A judge today overruled the environmental approval for the Santa Lucía airport that was granted by the federal Environment Secretariat (Semarnat) in July.
The México state district judge issued a suspension order against Semarnat’s authorization, a ruling that is yet another blow to the government’s plan to build a new airport on the site of the Santa Lucía Air Force Base, located almost 50 kilometers north of central Mexico City.
Today’s decision came in response to an injunction request filed by the #NoMásDerroches (No More Waste) Collective, a group made up of civil society organizations, law firms and more than 100 citizens.
The group has filed more than 80 injunction requests against the airport project and has already been granted several.
The collective said in a statement that the latest ruling was handed down because Semarnat itself recognized that the project will cause damage to ecosystems located in the vicinity of the site.
The group said the judge noted that Semarnat’s environmental impact authorization recognized that in order to build the airport, vegetation would have to be removed and flora and fauna would have to be relocated.
The judge’s ruling also took into account Semarnat’s acknowledgment that construction of the airport would affect water drainage and capture capacities, increase air pollution and cause damage to communities in the area that would be difficult to repair, #NoMásDerroches said.
“With this new injunctive relief . . . the commencement of construction of the Santa Lucía airport will have to wait until a definitive ruling is issued . . . [Today’s ruling] prohibits the execution of the environmental impact authorization until the judge analyzes whether it complies with environmental principles and guarantees the right to a healthy environment . . .” the collective said.
The decision follows a ruling by a federal judge last week that the abandoned airport project at Texcoco must be left intact. Plans to restore a drained lake at the site and thus leave the foundations of the X-shaped terminal building and a section of runway underwater were revealed in June.
The Secretariat of National Defense (Sedena), which is building the Santa Lucía project, said last month that the airport will open in January 2022, six months later than originally anticipated.

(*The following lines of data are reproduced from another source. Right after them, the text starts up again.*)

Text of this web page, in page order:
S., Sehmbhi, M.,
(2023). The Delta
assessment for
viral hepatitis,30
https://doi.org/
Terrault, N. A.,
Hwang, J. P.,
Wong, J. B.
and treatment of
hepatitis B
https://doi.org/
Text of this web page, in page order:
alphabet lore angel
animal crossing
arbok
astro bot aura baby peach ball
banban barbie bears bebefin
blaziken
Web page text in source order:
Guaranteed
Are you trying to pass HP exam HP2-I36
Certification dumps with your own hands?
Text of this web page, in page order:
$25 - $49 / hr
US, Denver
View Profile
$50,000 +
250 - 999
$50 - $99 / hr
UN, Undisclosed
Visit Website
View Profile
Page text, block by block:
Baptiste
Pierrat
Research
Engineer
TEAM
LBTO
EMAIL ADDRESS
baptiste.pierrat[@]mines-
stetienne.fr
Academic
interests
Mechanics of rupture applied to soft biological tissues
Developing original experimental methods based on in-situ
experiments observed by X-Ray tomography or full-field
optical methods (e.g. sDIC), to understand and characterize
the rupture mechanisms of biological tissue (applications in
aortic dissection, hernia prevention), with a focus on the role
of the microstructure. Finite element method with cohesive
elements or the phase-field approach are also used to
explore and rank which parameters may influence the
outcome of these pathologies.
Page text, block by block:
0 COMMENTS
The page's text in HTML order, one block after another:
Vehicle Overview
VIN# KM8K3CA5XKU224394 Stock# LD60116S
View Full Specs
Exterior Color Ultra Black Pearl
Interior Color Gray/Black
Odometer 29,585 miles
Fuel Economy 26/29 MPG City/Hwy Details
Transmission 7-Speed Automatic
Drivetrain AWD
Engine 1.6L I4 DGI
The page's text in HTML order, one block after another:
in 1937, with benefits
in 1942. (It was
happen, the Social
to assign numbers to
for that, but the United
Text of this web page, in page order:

However, according to the master plan, its construction will take 30 months, meaning that even if the project were to start this month, it would not be completed until February 2022.
Communications and Transportation Secretary Javier Jiménez Espriú said yesterday that he had “no idea” how long the project might be delayed, explaining that the government is “waiting for the judicial resolution of the injunctions.”
The Santa Lucía airport is part of a three-pronged plan to meet growing demand for airline services in the greater Mexico City area. The government also plans to upgrade the Mexico City and Toluca airports. A third terminal is planned for the former.
The estimated cost of the Santa Lucía airport has increased twice even before construction has begun.
Building the airport and a highway connecting Mexico City, as well as relocating military facilities on the air force base site, will cost 91.97 billion pesos (US $4.7 billion), Sedena said.